A Federação Nacional do Jogo do Pau (FNJP) foi criada em 13 de agosto de 1999 pelo Mestre Nuno Russo através da Esgrima Lusitana para promover, organizar, regulamentar e controlar o ensino e a prática do jogo do pau português em todas as especialidades e competições e tendo como órgãos sociais a assembleia geral, a direcção, o conselho de arbitragem, o conselho fiscal, o conselho jurisdicional e o conselho disciplinar[1]. Em 2002 tinha como presidente Fernando Lima e Antunes[2], praticante desde a década de 1970 e antigo aluno de Nuno Russo no Ateneu Comercial de Lisboa.

Em 2006, a FNJP continuava com a presidência de Fernando Antunes, e segundo o mesmo, nessa altura a Federação enfrentava grandes dificuldades estruturais, sobretudo pela falta de apoios institucionais e pela diminuição contínua do número de praticantes.

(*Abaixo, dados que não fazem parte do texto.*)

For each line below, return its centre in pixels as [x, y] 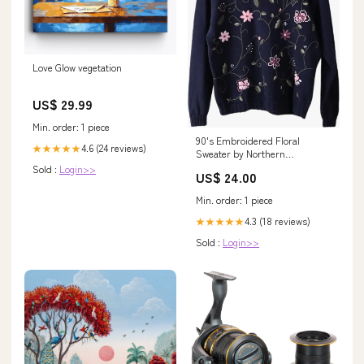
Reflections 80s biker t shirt [255, 167]
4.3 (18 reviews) [277, 221]
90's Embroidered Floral [248, 141]
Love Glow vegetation [77, 67]
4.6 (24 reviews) [114, 148]
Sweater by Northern [240, 154]
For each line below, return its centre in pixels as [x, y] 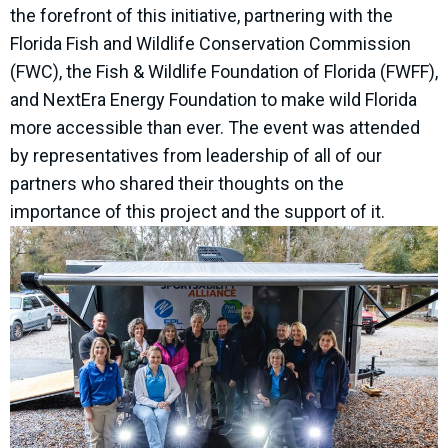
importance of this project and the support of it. [197, 211]
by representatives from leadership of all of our [196, 155]
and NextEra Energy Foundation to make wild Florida [213, 99]
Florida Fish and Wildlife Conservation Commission [210, 43]
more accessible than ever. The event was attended [215, 127]
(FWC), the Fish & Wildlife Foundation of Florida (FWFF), [224, 71]
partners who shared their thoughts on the [177, 183]
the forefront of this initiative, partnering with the [201, 15]
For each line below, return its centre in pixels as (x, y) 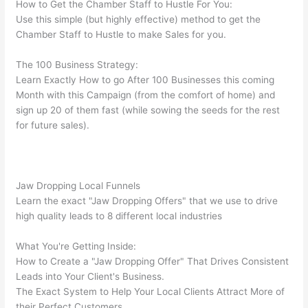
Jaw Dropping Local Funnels (78, 186)
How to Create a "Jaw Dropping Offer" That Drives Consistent (153, 262)
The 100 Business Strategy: (77, 65)
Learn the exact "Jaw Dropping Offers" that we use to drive (147, 201)
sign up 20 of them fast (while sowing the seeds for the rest (148, 110)
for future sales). (53, 125)
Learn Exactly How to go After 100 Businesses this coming (145, 80)
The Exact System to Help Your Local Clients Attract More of (151, 292)

Durante esse período, a FNJP procurou apoio junto de diferentes entidades públicas — incluindo a Câmara Municipal de Lisboa, o Ministério da Cultura, o Instituto da Juventude, o Instituto do Desporto e a Fundação Calouste Gulbenkian — mas, apesar do reconhecimento do valor cultural da arte, os projectos apresentados raramente tiveram seguimento.

A Federação chegou a beneficiar de algumas iniciativas pontuais, como a oferta de uma sede na Avenida dos Estados Unidos da América, atribuída pela Câmara Municipal de Lisboa em 2003, e um subsídio do Instituto do Desporto destinado à aquisição de equipamentos básicos de funcionamento (fax, fotocopiadora, entre outros). Contudo, por volta de 2006, os apoios tinham cessado e a Federação encontrava-se num estado de fragilidade financeira tal que, segundo Antunes, “nem sequer havia dinheiro para pagar a conta da electricidade ou da água”[3].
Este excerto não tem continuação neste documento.